You can see the formatted physical plan for a DataFrame by calling the explain(“formatted”) method. In the physical plan below, the DAG for df2 consists of a Scan csv file, a Filter on day_of_week, and a Project (selecting columns) on hour, fare_amount, and day_of_week.
val df = spark.read.option("inferSchema", "false") .option("header", true).schema(schema).csv(file)
val df2 = df.select($"hour", $"fare_amount", $"day_of_week").filter($"day_of_week" === "6.0" )
df2.show(3)
result:
+----+-----------+-----------+
|hour|fare_amount|day_of_week|
+----+-----------+-----------+
|10.0| 11.5| 6.0|
|10.0| 5.5| 6.0|
|10.0| 13.0| 6.0|
+----+-----------+-----------+
df2.explain(“formatted”)
result:
== Physical Plan ==
* Project (3)
+- * Filter (2)
+- Scan csv (1)
(1) Scan csv
Location: [dbfs:/FileStore/tables/taxi_tsmall.csv]
Output [3]: [fare_amount#143, hour#144, day_of_week#148]
PushedFilters: [IsNotNull(day_of_week), EqualTo(day_of_week,6.0)]
(2) Filter [codegen id : 1]
Input [3]: [fare_amount#143, hour#144, day_of_week#148]
Condition : (isnotnull(day_of_week#148) AND (day_of_week#148 = 6.0))
(3) Project [codegen id : 1]
Output [3]: [hour#144, fare_amount#143, day_of_week#148]
Input [3]: [fare_amount#143, hour#144, day_of_week#148]
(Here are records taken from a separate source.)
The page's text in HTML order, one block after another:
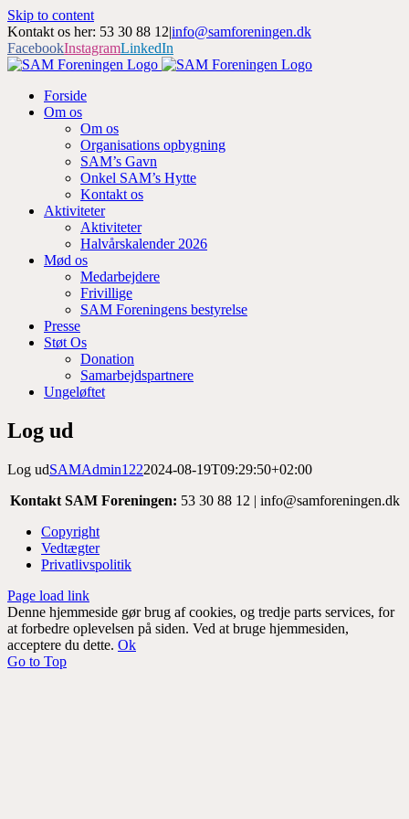
Skip to content
Kontakt os her: 53 30 88 12|info@samforeningen.dk
FacebookInstagramLinkedIn
Forside
Om os
Om os
Organisations opbygning
SAM’s Gavn
Onkel SAM’s Hytte
Kontakt os
Aktiviteter
Aktiviteter
Halvårskalender 2026
Mød os
Medarbejdere
Frivillige
SAM Foreningens bestyrelse
Presse
Støt Os
Donation
Samarbejdspartnere
Ungeløftet
Log ud
Log udSAMAdmin1222024-08-19T09:29:50+02:00
Kontakt SAM Foreningen: 53 30 88 12 | info@samforeningen.dk
Copyright
Vedtægter
Privatlivspolitik
Page load link
Denne hjemmeside gør brug af cookies, og tredje parts services, for
at forbedre oplevelsen på siden. Ved at bruge hjemmesiden,
acceptere du dette. Ok
Go to Top

You can see more details about the plan produced by Catalyst on the web UI SQL tab. Clicking on the query description link displays the DAG and details for the query.
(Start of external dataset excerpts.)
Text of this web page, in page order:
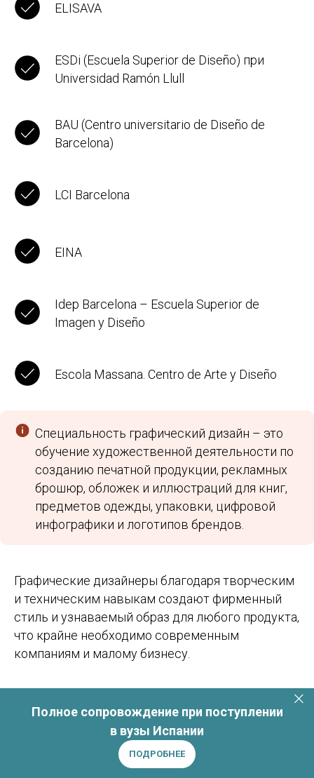
ELISAVA
ESDi (Escuela Superior de Diseño) при
Universidad Ramón Llull
BAU (Centro universitario de Diseño de
Barcelona)
LCI Barcelona
EINA
Idep Barcelona – Escuela Superior de
Imagen y Diseño
Escola Massana. Centro de Arte y Diseño
Специальность графический дизайн – это
обучение художественной деятельности по
созданию печатной продукции, рекламных
брошюр, обложек и иллюстраций для книг,
предметов одежды, упаковки, цифровой
инфографики и логотипов брендов.
Графические дизайнеры благодаря творческим
и техническим навыкам создают фирменный
стиль и узнаваемый образ для любого продукта,
что крайне необходимо современным
компаниям и малому бизнесу.
Полное сопровождение при поступлении
в вузы Испании
ПОДРОБНЕЕ

In the following code, after the explain, we see that the physical plan for df3 consists of a Scan, Filter, Project, HashAggregate, Exchange, and HashAggregate. The Exchange is the shuffle caused by the groupBy transformation. Spark performs a hash aggregation for each partition before shuffling the data in the Exchange. After the exchange, there is a hash aggregation of the previous sub-aggregations. Note that we would have an in-memory scan instead of a file scan in this DAG, if df2 were cached.
val df3 = df2.groupBy("hour").count
df3.orderBy(asc("hour"))show(5)
result:
+----+-----+
|hour|count|
+----+-----+
| 0.0| 12|
| 1.0| 47|
| 2.0| 658|
| 3.0| 742|
| 4.0| 812|
+----+-----+
df3.explain
result:
== Physical Plan ==
* HashAggregate (6)
+- Exchange (5)
+- * HashAggregate (4)
+- * Project (3)
+- * Filter (2)
+- Scan csv (1)
(1) Scan csv
Output [2]: [hour, day_of_week]
(2) Filter [codegen id : 1]
Input [2]: [hour, day_of_week]
Condition : (isnotnull(day_of_week) AND (day_of_week = 6.0))
(3) Project [codegen id : 1]
Output [1]: [hour]
Input [2]: [hour, day_of_week]
(4) HashAggregate [codegen id : 1]
Input [1]: [hour]
Functions [1]: [partial_count(1) AS count]
Aggregate Attributes [1]: [count]
Results [2]: [hour, count]
(5) Exchange
Input [2]: [hour, count]
Arguments: hashpartitioning(hour, 200), true, [id=]
(6) HashAggregate [codegen id : 2]
Input [2]: [hour, count]
Keys [1]: [hour]
Functions [1]: [finalmerge_count(merge count) AS count(1)]
Aggregate Attributes [1]: [count(1)]
Results [2]: [hour, count(1) AS count]
Clicking on the SQL tab link for this query display the DAG of the job.
Selecting the Expand details checkbox shows detailed information for each stage. The first block WholeStageCodegen compiles multiple operators (scan csv, filter, project, and HashAggregate) together into a single Java function to improve performance. Metrics such as number of rows and spill size are shown in the following screen.
The second block entitled Exchange shows the metrics on the shuffle exchange, including the number of written shuffle records and the data size total.